Dataset excerpts:
-------

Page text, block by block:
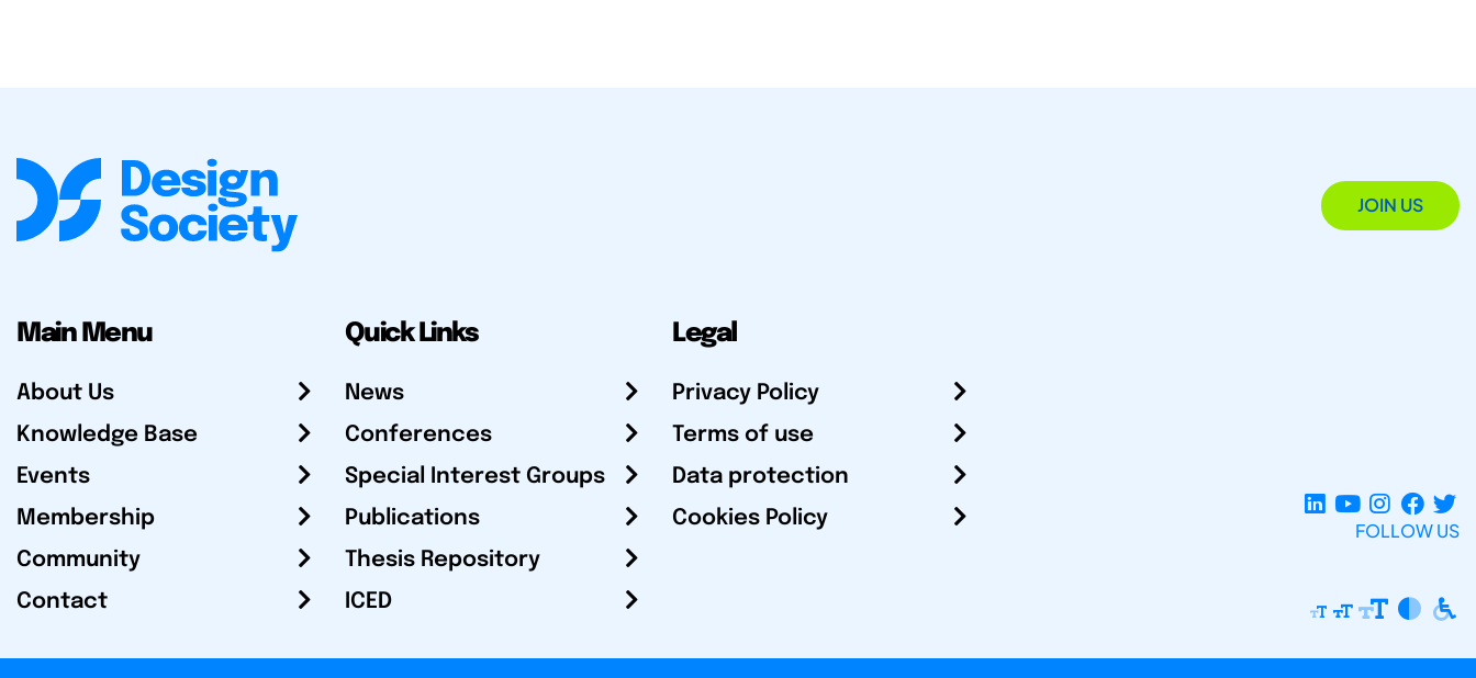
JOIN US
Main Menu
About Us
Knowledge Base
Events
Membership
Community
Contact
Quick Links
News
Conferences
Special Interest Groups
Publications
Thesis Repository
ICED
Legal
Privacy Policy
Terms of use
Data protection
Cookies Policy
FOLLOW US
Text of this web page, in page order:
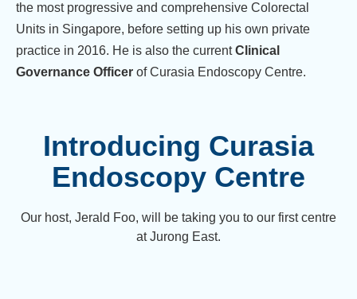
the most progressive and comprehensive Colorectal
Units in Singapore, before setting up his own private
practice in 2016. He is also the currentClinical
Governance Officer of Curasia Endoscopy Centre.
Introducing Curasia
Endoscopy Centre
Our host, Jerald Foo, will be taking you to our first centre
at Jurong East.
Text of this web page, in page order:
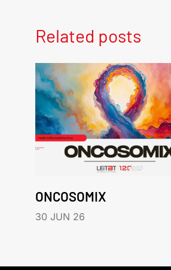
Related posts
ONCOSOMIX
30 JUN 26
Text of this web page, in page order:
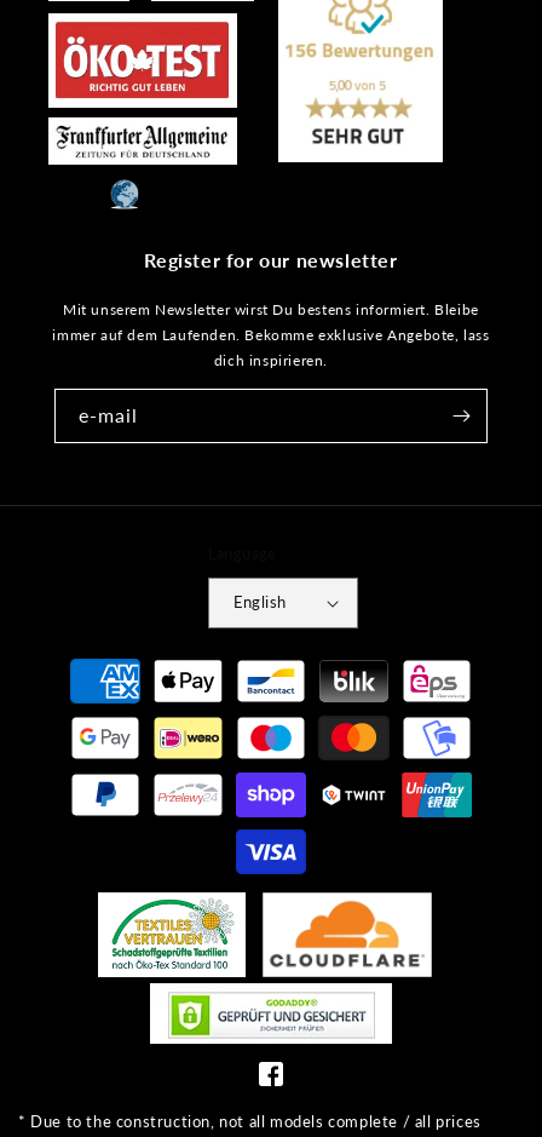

-------

**Exercise**
Line by line, retype the records above exactly, minus the images.

**Answer box**
Page text, block by block:
JOIN US
Main Menu
About Us
Knowledge Base
Events
Membership
Community
Contact
Quick Links
News
Conferences
Special Interest Groups
Publications
Thesis Repository
ICED
Legal
Privacy Policy
Terms of use
Data protection
Cookies Policy
FOLLOW US
Text of this web page, in page order:
the most progressive and comprehensive Colorectal
Units in Singapore, before setting up his own private
practice in 2016. He is also the currentClinical
Governance Officer of Curasia Endoscopy Centre.
Introducing Curasia
Endoscopy Centre
Our host, Jerald Foo, will be taking you to our first centre
at Jurong East.
Text of this web page, in page order:
Related posts
ONCOSOMIX
30 JUN 26
Text of this web page, in page order:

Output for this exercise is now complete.